[Recorded data]

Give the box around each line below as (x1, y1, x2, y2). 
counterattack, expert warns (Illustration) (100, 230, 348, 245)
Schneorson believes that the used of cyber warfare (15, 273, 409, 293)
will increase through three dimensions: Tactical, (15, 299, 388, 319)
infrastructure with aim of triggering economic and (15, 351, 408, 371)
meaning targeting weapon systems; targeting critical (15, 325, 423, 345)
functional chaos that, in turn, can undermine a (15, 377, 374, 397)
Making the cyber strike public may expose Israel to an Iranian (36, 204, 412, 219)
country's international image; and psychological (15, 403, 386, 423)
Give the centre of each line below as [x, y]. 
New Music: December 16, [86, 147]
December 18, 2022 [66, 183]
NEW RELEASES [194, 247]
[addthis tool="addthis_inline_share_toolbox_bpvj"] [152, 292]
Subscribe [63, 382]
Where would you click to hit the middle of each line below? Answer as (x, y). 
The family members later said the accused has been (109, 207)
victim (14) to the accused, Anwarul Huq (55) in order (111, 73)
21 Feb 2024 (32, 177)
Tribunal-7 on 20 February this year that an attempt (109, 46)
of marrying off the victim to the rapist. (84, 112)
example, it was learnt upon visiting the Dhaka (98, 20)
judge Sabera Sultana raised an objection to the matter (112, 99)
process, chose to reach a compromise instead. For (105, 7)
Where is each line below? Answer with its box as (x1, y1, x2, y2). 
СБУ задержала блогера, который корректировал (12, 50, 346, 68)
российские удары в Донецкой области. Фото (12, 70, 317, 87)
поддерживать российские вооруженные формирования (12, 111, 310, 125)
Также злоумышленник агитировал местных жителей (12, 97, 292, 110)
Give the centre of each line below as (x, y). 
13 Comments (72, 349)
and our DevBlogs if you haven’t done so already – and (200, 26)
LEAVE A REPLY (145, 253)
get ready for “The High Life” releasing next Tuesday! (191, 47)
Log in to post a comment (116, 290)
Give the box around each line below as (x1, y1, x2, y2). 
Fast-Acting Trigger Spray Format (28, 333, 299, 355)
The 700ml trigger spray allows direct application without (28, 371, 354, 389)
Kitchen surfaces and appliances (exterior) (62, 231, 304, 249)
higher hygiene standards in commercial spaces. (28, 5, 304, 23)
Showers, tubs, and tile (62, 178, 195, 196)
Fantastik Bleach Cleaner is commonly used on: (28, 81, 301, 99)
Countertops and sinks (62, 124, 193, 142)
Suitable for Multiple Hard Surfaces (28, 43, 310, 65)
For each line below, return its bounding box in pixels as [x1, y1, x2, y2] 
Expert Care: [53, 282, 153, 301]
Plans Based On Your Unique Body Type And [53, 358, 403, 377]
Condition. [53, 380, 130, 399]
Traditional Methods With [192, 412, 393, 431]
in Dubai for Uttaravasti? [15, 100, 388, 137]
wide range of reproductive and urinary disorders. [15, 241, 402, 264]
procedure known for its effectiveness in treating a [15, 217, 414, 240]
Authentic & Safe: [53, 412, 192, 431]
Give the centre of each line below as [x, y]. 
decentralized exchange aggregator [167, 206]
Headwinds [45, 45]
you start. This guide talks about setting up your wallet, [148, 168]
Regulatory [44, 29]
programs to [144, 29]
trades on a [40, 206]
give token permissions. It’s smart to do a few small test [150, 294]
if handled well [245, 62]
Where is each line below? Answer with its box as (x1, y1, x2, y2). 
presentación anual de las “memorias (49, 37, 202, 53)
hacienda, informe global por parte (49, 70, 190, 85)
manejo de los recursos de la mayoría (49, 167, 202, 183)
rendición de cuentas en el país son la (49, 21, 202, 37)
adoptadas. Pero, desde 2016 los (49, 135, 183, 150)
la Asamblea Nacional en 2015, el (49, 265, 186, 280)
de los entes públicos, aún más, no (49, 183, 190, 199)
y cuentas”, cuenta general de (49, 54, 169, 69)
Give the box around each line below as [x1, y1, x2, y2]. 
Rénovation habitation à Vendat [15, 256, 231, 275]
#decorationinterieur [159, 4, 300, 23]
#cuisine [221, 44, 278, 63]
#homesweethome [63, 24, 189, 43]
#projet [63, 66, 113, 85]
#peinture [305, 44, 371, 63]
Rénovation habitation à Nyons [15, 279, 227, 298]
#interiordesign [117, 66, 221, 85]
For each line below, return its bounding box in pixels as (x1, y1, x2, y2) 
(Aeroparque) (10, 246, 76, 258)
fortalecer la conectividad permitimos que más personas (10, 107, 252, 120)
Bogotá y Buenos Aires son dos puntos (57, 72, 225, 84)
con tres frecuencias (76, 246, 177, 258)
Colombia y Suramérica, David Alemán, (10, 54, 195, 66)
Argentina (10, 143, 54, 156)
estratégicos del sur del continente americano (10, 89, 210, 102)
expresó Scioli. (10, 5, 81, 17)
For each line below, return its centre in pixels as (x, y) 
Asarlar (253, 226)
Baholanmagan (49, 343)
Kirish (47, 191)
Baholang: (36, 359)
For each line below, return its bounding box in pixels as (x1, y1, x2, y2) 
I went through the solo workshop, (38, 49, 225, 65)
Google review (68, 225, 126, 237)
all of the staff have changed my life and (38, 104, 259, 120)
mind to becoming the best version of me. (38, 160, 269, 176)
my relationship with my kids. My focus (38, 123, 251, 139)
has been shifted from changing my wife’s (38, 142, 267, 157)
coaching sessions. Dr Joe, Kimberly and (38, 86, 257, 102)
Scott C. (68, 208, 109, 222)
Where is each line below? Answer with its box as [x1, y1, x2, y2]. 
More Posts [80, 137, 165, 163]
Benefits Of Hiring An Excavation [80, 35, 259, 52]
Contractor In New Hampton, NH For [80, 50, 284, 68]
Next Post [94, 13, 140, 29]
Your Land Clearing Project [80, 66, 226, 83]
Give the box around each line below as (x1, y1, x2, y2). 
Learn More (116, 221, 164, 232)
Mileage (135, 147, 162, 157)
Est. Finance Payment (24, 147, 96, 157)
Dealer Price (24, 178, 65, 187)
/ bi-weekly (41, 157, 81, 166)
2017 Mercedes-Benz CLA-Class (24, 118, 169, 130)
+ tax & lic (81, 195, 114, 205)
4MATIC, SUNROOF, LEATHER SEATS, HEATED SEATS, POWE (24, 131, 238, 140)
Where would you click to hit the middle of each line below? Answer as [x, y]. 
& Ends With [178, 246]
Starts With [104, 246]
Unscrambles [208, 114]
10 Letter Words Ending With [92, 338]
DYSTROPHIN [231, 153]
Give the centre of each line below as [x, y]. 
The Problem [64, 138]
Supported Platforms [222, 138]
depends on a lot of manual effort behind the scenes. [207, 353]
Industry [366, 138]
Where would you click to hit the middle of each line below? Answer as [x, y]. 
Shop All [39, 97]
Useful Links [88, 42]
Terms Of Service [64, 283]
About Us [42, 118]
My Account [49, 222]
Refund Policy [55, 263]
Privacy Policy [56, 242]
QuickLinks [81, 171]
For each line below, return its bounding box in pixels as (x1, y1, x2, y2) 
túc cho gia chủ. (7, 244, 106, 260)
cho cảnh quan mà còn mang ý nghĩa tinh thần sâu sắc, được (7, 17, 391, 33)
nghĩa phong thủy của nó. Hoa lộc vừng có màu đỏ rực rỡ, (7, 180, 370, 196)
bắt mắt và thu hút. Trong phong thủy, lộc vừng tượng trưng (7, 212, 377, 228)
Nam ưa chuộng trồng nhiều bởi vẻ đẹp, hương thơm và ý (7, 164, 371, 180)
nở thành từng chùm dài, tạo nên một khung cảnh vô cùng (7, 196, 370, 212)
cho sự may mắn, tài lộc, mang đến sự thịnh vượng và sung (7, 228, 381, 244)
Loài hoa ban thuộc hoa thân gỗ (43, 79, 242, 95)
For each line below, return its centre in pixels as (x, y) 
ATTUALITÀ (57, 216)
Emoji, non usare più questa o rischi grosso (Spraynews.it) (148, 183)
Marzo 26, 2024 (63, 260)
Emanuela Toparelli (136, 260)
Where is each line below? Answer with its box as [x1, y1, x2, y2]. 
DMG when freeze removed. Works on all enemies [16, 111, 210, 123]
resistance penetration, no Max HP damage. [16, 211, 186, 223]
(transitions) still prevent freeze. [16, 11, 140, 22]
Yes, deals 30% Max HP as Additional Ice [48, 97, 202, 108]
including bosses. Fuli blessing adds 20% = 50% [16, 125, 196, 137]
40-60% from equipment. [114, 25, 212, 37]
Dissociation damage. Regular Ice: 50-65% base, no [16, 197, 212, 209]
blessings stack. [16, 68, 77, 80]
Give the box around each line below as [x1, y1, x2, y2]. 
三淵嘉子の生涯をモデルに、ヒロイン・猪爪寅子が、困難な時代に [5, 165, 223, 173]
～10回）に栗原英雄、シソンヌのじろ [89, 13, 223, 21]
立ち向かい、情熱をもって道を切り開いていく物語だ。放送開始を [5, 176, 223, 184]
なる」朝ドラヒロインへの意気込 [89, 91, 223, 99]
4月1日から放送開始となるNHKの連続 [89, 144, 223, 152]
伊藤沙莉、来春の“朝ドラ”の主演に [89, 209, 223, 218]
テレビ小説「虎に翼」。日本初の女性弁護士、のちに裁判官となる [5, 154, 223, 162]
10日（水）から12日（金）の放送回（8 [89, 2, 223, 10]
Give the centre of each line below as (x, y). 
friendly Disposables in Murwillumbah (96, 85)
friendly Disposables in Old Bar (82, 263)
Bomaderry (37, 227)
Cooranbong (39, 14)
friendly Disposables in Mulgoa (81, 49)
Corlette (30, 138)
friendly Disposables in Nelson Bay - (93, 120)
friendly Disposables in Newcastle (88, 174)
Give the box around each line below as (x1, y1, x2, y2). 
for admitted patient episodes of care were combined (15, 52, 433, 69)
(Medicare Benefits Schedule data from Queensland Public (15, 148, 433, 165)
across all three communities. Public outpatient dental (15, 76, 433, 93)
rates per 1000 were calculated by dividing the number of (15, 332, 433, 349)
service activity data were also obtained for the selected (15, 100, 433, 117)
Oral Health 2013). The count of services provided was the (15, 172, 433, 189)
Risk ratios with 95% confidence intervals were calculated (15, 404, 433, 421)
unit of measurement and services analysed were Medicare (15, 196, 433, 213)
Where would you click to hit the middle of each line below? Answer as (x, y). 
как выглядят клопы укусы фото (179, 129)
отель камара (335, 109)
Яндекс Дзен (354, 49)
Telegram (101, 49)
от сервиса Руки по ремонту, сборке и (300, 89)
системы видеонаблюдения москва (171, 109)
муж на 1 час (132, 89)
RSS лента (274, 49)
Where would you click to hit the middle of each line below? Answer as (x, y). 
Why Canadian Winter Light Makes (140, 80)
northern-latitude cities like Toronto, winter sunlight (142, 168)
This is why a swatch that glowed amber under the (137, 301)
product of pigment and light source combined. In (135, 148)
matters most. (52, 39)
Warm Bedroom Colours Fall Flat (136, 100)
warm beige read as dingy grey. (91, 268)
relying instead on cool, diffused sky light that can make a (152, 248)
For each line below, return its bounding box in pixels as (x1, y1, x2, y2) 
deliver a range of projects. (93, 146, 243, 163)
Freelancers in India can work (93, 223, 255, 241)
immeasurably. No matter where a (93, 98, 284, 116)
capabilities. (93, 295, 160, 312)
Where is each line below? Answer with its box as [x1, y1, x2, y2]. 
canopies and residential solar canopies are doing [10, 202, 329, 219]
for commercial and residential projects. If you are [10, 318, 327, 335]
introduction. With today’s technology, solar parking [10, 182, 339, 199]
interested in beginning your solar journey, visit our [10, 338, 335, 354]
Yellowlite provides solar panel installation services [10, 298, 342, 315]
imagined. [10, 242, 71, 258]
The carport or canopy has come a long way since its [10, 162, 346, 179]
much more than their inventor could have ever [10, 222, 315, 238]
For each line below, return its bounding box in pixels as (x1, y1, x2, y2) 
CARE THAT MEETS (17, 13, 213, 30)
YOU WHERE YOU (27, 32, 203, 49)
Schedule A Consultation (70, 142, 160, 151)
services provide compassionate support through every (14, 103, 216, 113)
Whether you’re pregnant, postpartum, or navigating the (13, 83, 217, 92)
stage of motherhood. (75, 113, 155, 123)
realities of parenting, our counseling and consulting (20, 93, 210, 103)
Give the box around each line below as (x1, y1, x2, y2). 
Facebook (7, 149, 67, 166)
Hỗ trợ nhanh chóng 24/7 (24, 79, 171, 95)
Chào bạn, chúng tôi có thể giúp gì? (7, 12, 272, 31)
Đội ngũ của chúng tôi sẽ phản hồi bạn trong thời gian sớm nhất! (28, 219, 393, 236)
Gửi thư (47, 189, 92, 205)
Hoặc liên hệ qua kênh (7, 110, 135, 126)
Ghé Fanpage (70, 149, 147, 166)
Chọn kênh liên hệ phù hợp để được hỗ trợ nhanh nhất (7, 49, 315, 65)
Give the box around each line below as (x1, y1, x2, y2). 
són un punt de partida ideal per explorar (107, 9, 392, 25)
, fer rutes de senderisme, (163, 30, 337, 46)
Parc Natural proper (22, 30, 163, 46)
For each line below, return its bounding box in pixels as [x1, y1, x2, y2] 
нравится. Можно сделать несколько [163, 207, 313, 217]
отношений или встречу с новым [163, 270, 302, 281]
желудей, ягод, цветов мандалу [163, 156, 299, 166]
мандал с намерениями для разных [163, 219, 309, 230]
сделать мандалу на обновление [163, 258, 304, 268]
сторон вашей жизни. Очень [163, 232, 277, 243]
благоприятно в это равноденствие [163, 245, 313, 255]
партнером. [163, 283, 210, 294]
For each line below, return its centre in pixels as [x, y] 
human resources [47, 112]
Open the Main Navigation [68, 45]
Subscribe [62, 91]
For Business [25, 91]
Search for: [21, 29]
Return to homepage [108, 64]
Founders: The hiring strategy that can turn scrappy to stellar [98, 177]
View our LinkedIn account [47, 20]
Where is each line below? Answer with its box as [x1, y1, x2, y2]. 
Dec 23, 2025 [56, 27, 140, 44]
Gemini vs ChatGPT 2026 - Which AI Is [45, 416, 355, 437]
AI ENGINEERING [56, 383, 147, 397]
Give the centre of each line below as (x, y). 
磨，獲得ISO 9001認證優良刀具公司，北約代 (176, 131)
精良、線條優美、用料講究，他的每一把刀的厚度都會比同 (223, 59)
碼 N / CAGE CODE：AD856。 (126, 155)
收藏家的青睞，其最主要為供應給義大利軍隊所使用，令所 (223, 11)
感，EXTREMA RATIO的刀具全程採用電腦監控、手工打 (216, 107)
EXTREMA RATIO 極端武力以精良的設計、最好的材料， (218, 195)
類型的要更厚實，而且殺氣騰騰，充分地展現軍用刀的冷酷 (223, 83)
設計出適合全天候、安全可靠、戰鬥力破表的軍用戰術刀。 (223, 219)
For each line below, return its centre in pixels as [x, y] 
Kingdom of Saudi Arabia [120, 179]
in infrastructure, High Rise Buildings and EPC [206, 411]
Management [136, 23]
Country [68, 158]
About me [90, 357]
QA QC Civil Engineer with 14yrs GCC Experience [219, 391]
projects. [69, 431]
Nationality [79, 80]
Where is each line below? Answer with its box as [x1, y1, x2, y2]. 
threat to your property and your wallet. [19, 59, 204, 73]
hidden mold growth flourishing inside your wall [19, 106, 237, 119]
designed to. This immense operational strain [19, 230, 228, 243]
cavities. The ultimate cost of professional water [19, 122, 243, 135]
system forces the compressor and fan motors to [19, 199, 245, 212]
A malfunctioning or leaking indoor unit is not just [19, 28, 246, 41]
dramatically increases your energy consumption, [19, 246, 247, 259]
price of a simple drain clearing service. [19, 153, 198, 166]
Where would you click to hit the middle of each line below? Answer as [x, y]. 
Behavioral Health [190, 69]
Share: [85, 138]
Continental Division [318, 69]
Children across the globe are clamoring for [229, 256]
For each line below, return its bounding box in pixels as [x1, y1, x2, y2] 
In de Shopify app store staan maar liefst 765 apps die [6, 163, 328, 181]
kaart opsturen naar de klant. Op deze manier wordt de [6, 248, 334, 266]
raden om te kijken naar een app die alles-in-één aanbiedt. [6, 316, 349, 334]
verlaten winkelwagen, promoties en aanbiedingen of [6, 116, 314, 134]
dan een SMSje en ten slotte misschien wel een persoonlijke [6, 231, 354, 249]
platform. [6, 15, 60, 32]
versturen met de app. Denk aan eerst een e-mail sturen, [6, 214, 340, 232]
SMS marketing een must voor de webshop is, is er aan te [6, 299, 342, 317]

* Task statement
What are the lines above, starting at the one with "как выглядят клопы укусы фото (179, 129)" and ending at the one with "canopies and residential"? Give them again exactly, and only them.

* Result
как выглядят клопы укусы фото (179, 129)
отель камара (335, 109)
Яндекс Дзен (354, 49)
Telegram (101, 49)
от сервиса Руки по ремонту, сборке и (300, 89)
системы видеонаблюдения москва (171, 109)
муж на 1 час (132, 89)
RSS лента (274, 49)
Where would you click to hit the middle of each line below? Answer as (x, y). 
Why Canadian Winter Light Makes (140, 80)
northern-latitude cities like Toronto, winter sunlight (142, 168)
This is why a swatch that glowed amber under the (137, 301)
product of pigment and light source combined. In (135, 148)
matters most. (52, 39)
Warm Bedroom Colours Fall Flat (136, 100)
warm beige read as dingy grey. (91, 268)
relying instead on cool, diffused sky light that can make a (152, 248)
For each line below, return its bounding box in pixels as (x1, y1, x2, y2) 
deliver a range of projects. (93, 146, 243, 163)
Freelancers in India can work (93, 223, 255, 241)
immeasurably. No matter where a (93, 98, 284, 116)
capabilities. (93, 295, 160, 312)
Where is each line below? Answer with its box as [x1, y1, x2, y2]. 
canopies and residential solar canopies are doing [10, 202, 329, 219]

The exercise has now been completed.